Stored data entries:

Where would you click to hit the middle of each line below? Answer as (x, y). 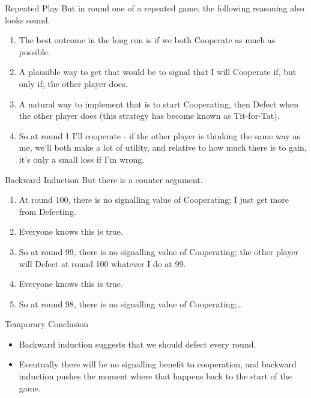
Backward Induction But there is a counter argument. (104, 179)
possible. (35, 51)
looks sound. (28, 20)
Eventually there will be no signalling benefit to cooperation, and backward (158, 364)
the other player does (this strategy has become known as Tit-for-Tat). (149, 116)
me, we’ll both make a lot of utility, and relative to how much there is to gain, (163, 147)
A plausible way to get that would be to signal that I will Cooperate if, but (158, 72)
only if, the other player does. (73, 83)
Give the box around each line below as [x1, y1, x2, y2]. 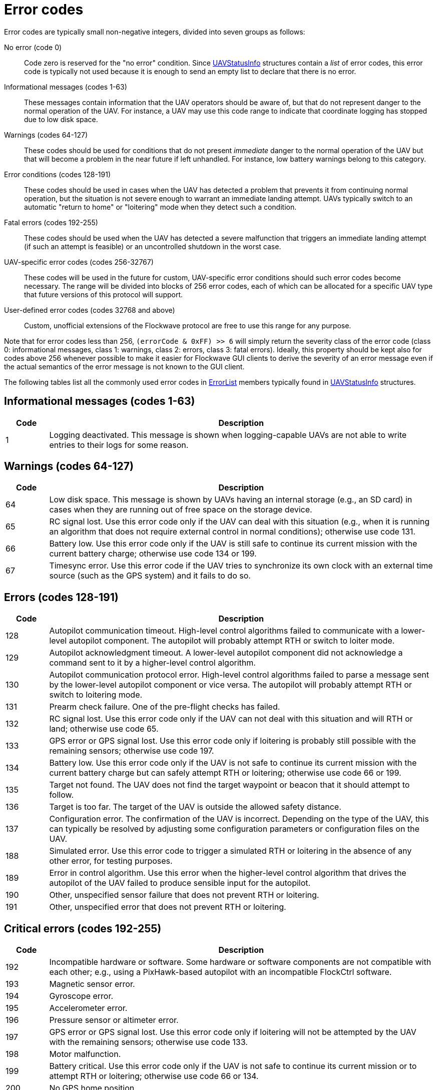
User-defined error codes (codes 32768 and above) [4, 305, 175, 314]
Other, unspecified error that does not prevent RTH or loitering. [49, 902, 286, 912]
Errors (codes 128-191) [4, 591, 119, 604]
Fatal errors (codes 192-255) [4, 218, 98, 227]
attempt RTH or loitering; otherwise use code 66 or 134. [49, 1071, 259, 1081]
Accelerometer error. [49, 1003, 128, 1013]
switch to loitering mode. [49, 690, 143, 700]
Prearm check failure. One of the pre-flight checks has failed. [49, 702, 280, 712]

AIM OF THE EXERCISE:
Please repeat, with no pictures, each line from the start of the records above through the line with "switch to loitering mode. [49, 690, 143, 700]", inclusive, and only those.

ANSWER AREA:
Where would you click to hit the middle of each line below? Answer as (x, y). 
Backward Induction But there is a counter argument. (104, 179)
possible. (35, 51)
looks sound. (28, 20)
Eventually there will be no signalling benefit to cooperation, and backward (158, 364)
the other player does (this strategy has become known as Tit-for-Tat). (149, 116)
me, we’ll both make a lot of utility, and relative to how much there is to gain, (163, 147)
A plausible way to get that would be to signal that I will Cooperate if, but (158, 72)
only if, the other player does. (73, 83)
Give the box around each line below as [x1, y1, x2, y2]. 
User-defined error codes (codes 32768 and above) [4, 305, 175, 314]
Other, unspecified error that does not prevent RTH or loitering. [49, 902, 286, 912]
Errors (codes 128-191) [4, 591, 119, 604]
Fatal errors (codes 192-255) [4, 218, 98, 227]
attempt RTH or loitering; otherwise use code 66 or 134. [49, 1071, 259, 1081]
Accelerometer error. [49, 1003, 128, 1013]
switch to loitering mode. [49, 690, 143, 700]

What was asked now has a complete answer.